Your goal: With the pictures left out, restate every entry word for word.

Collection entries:
* * * * * * * * *

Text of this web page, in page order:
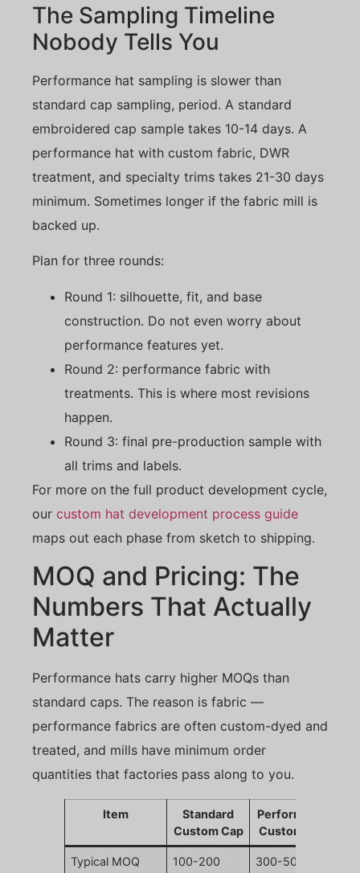
The Sampling Timeline
Nobody Tells You
Performance hat sampling is slower than
standard cap sampling, period. A standard
embroidered cap sample takes 10-14 days. A
performance hat with custom fabric, DWR
treatment, and specialty trims takes 21-30 days
minimum. Sometimes longer if the fabric mill is
backed up.
Plan for three rounds:
Round 1: silhouette, fit, and base
construction. Do not even worry about
performance features yet.
Round 2: performance fabric with
treatments. This is where most revisions
happen.
Round 3: final pre-production sample with
all trims and labels.
For more on the full product development cycle,
our custom hat development process guide
maps out each phase from sketch to shipping.
MOQ and Pricing: The
Numbers That Actually
Matter
Performance hats carry higher MOQs than
standard caps. The reason is fabric —
performance fabrics are often custom-dyed and
treated, and mills have minimum order
quantities that factories pass along to you.
Item
Standard
Custom Cap
Performance
Custom Cap
Typical MOQ
100-200
300-500 pcs
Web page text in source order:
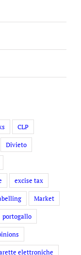
CLP
Divieto
excise tax
Market
portogallo
elettroniche
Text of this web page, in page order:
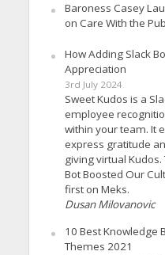
Baroness Casey
on Care With the
How Adding Slack
Appreciation
3rd July 2024
Sweet Kudos is a
employee
within your team. It
express gratitude
giving virtual
Bot Boosted Our
first on Meks.
Dusan Milovanovic
10 Best Knowledge
Themes 2021
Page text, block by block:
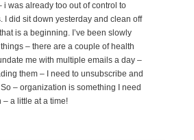
i was already too out of control to
I did sit down yesterday and clean off
is a beginning. I’ve been slowly
– there are a couple of health
me with multiple emails a day –
them – I need to unsubscribe and
– organization is something I need
– a little at a time!
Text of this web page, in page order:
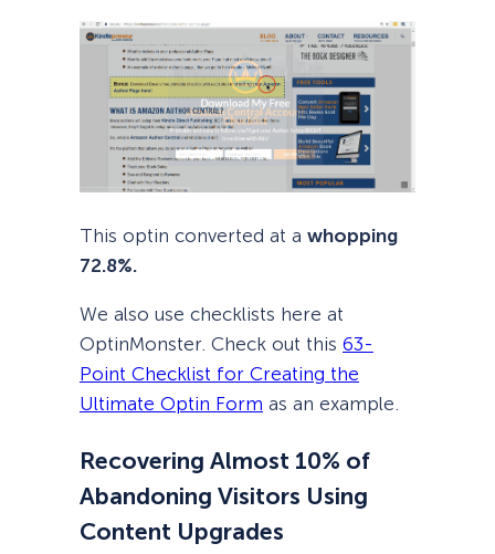
This optin converted at a whopping
72.8%.
We also use checklists here at
OptinMonster. Check out this 63-
Point Checklist for Creating the
Ultimate Optin Form as an example.
Recovering Almost 10% of
Abandoning Visitors Using
Content Upgrades
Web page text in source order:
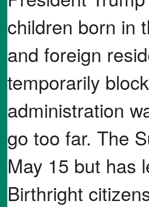
children born in
and foreign
temporarily
administration
go too far. The
May 15 but has
Birthright
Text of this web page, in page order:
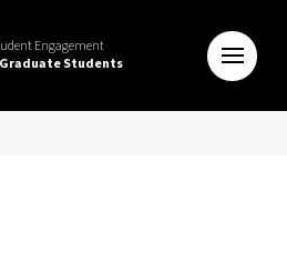
Engagement
Students

* * * * * * * * *

Output for this task:
Text of this web page, in page order:
The Sampling Timeline
Nobody Tells You
Performance hat sampling is slower than
standard cap sampling, period. A standard
embroidered cap sample takes 10-14 days. A
performance hat with custom fabric, DWR
treatment, and specialty trims takes 21-30 days
minimum. Sometimes longer if the fabric mill is
backed up.
Plan for three rounds:
Round 1: silhouette, fit, and base
construction. Do not even worry about
performance features yet.
Round 2: performance fabric with
treatments. This is where most revisions
happen.
Round 3: final pre-production sample with
all trims and labels.
For more on the full product development cycle,
our custom hat development process guide
maps out each phase from sketch to shipping.
MOQ and Pricing: The
Numbers That Actually
Matter
Performance hats carry higher MOQs than
standard caps. The reason is fabric —
performance fabrics are often custom-dyed and
treated, and mills have minimum order
quantities that factories pass along to you.
Item
Standard
Custom Cap
Performance
Custom Cap
Typical MOQ
100-200
300-500 pcs
Web page text in source order:
CLP
Divieto
excise tax
Market
portogallo
elettroniche
Text of this web page, in page order:
Baroness Casey
on Care With the
How Adding Slack
Appreciation
3rd July 2024
Sweet Kudos is a
employee
within your team. It
express gratitude
giving virtual
Bot Boosted Our
first on Meks.
Dusan Milovanovic
10 Best Knowledge
Themes 2021
Page text, block by block:
i was already too out of control to
I did sit down yesterday and clean off
is a beginning. I’ve been slowly
– there are a couple of health
me with multiple emails a day –
them – I need to unsubscribe and
– organization is something I need
– a little at a time!
Text of this web page, in page order:
This optin converted at a whopping
72.8%.
We also use checklists here at
OptinMonster. Check out this 63-
Point Checklist for Creating the
Ultimate Optin Form as an example.
Recovering Almost 10% of
Abandoning Visitors Using
Content Upgrades
Web page text in source order:
children born in
and foreign
temporarily
administration
go too far. The
May 15 but has
Birthright
Text of this web page, in page order:
Engagement
Students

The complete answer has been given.